Since then spacecraft have regularly carried seeds in hundreds of different varieties. Those that have shown promise are bred further, for at least four years each, until super-strains have been developed.

"The experiment results show vitamin content of vegetables grown from space seeds is 281.5 per cent of that of ordinary vegetables," the state media said, with customary precision.

The vegetables that have shown most promise have been aubergines, green peppers and tomatoes. The aubergines are almost the size of footballs, while the tomatoes have higher yields and the green peppers have more flavour. Staples such as rice and wheat have also shown promise.

"The changes are small - the useful genetic difference is 0.3 per cent," said Prof Liu Luxiang, of the Chinese Academy of Agricultural Science. "After three to four generations over several years, a stable strain will form. It is not just a question of sending it into space then saying they are space seeds."

Prof Liu dismissed fears that subjecting food to radiation could be dangerous. "It is just speeding up natural change," he said. As a regular tester of space food, he said: "I have mainly eaten space green pepper. It does not look nice and it is wrinkled, but it tastes crispy and sweet."

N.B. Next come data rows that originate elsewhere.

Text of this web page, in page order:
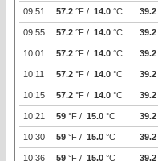
09:51 57.2 °F / 14.0 °C 39.2
09:55 57.2 °F / 14.0 °C 39.2
10:01 57.2 °F / 14.0 °C 39.2
10:11 57.2 °F / 14.0 °C 39.2
10:15 57.2 °F / 14.0 °C 39.2
10:21 59 °F / 15.0 °C 39.2
10:30 59 °F / 15.0 °C 39.2
10:36 59 °F / 15.0 °C 39.2
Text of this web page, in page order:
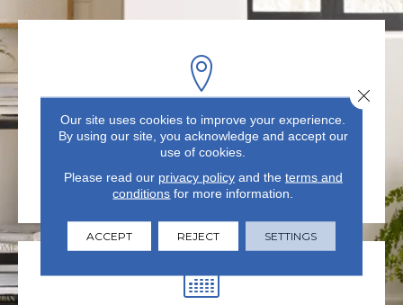
VISIT US TODAY
Visit our state-of-the-art
showroom in Summerville, SC.
Our site uses cookies to improve your experience.
By using our site, you acknowledge and accept our
use of cookies.
Please read our privacy policyand the terms and
conditions for more information.
ACCEPT REJECT SETTINGS
Close
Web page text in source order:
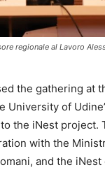
regionale al Lavoro
the gathering at
University of
the iNest project.
with the
and the
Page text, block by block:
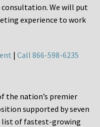
We will put
experience to work
| Call 866-598-6235
the nation’s premier
supported by seven
list of fastest-growing
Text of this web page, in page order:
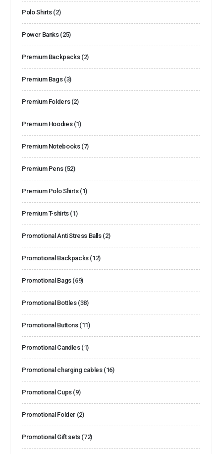
Polo Shirts (2)
Power Banks (25)
Premium Backpacks (2)
Premium Bags (3)
Premium Folders (2)
Premium Hoodies (1)
Premium Notebooks (7)
Premium Pens (52)
Premium Polo Shirts (1)
Premium T-shirts (1)
Promotional Anti Stress Balls (2)
Promotional Backpacks (12)
Promotional Bags (69)
Promotional Bottles (38)
Promotional Buttons (11)
Promotional Candles (1)
Promotional charging cables (16)
Promotional Cups (9)
Promotional Folder (2)
Promotional Gift sets (72)
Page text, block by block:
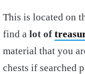
This is located on
find a lot of
material that you
chests if searched
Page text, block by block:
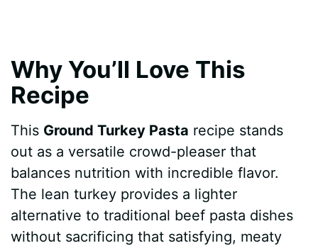
Why You’ll Love This
Recipe
This Ground Turkey Pasta recipe stands
out as a versatile crowd-pleaser that
balances nutrition with incredible flavor.
The lean turkey provides a lighter
alternative to traditional beef pasta dishes
without sacrificing that satisfying, meaty
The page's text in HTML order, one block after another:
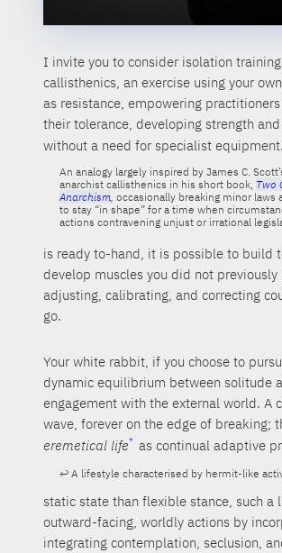
I invite you to consider isolation
callisthenics, an exercise using your
as resistance, empowering
their tolerance, developing strength
without a need for specialist
An analogy largely inspired by James C.
anarchist callisthenics in his short book, Two
Anarchism, occasionally breaking minor laws
to stay “in shape” for a time when
actions contravening unjust or irrational
is ready to-hand, it is possible to build
develop muscles you did not previously
adjusting, calibrating, and correcting
go.
Your white rabbit, if you choose to
dynamic equilibrium between solitude
engagement with the external world. A
wave, forever on the edge of breaking;
eremetical life
A lifestyle characterised by hermit-like
as continual adaptive
static state than flexible stance, such a
outward-facing, worldly actions by
integrating contemplation, seclusion,
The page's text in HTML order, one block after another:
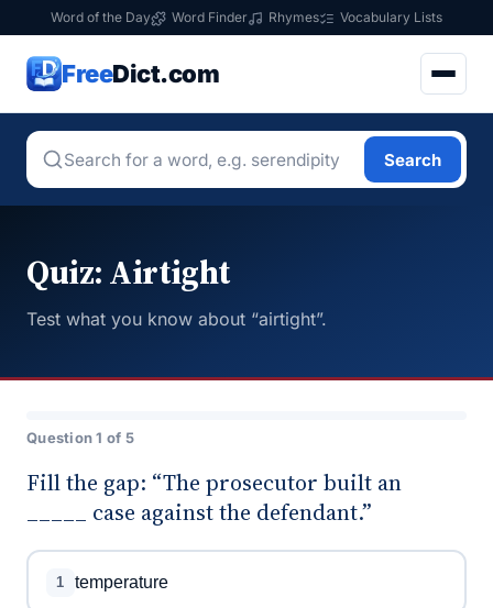
Word of the Day Word Finder Rhymes Vocabulary Lists
FreeDict.com
Search
Quiz: Airtight
Test what you know about “airtight”.
Question 1 of 5
Fill the gap: “The prosecutor built an
_____ case against the defendant.”
1 temperature
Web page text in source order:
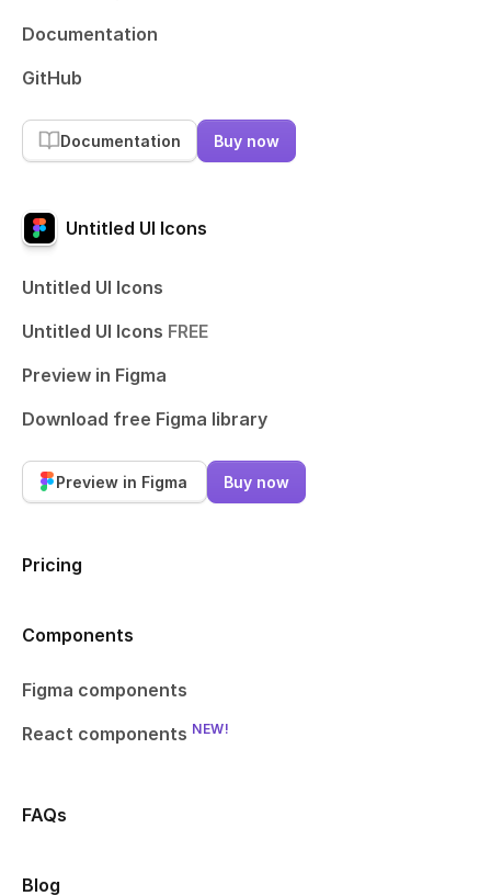
Documentation
GitHub
Documentation Buy now
Untitled UI Icons
Untitled UI Icons
Untitled UI Icons FREE
Preview in Figma
Download free Figma library
Preview in Figma Buy now
Pricing
Components
Figma components
React components NEW!
FAQs
Blog
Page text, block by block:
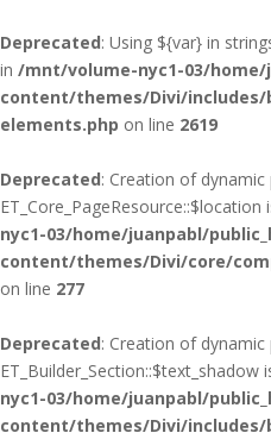
Deprecated: Using ${var} in
in /mnt/volume-nyc1-03/
content/themes/Divi/
elements.php on line 2619
Deprecated: Creation of
ET_Core_PageResource::$location
nyc1-03/home/juanpabl/
content/themes/Divi/core/
on line 277
Deprecated: Creation of
ET_Builder_Section::$text_shadow
nyc1-03/home/juanpabl/
content/themes/Divi/
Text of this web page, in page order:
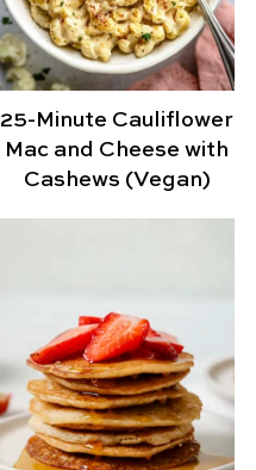
25-Minute Cauliflower
Mac and Cheese with
Cashews (Vegan)
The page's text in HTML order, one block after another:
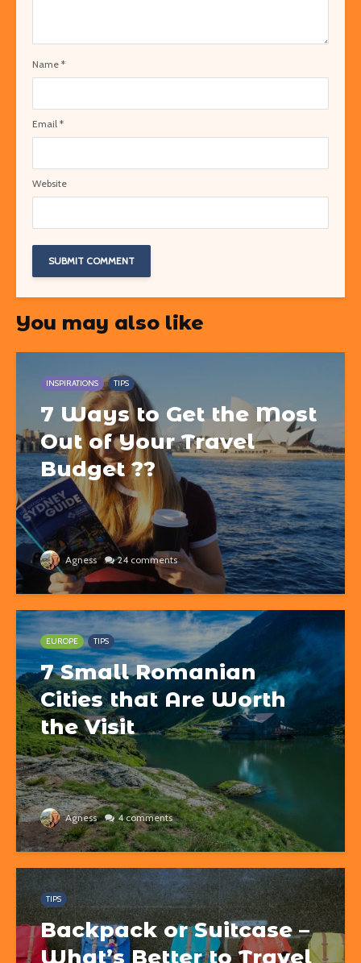
Name *
Email *
Website
You may also like
INSPIRATIONS TIPS
7 Ways to Get the Most
Out of Your Travel
Budget ??
Agness 24 comments
EUROPE TIPS
7 Small Romanian
Cities that Are Worth
the Visit
Agness 4 comments
TIPS
Backpack or Suitcase –
What’s Better to Travel
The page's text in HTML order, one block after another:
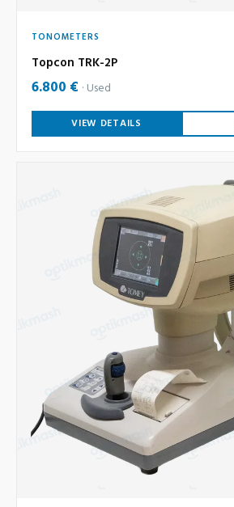
TONOMETERS
Topcon TRK-2P
6.800 € Used
VIEW DETAILS

Nevertheless, scientists in the West are sceptical, pointing out that radiating seeds on the ground has the same effect but outside China would not be tolerated by consumers hostile to genetically modified food.

At the farm to which the Land Spring Garden restaurant is attached, managers hope to go into full production in time for the Beijing Olympics in 2008.

"We have 30 types of space vegetables here and even space flowers," said Zhang Hongxiang, who was holding a 5ft long calabash, also known as spaghetti squash. He claimed that the biggest advantage was not the extra size but the high yield and better taste.

This was confirmed by Huang Yumei, who was sorting through a pile of extra-long red chilli peppers. "I warn you, they are extra spicy," she said.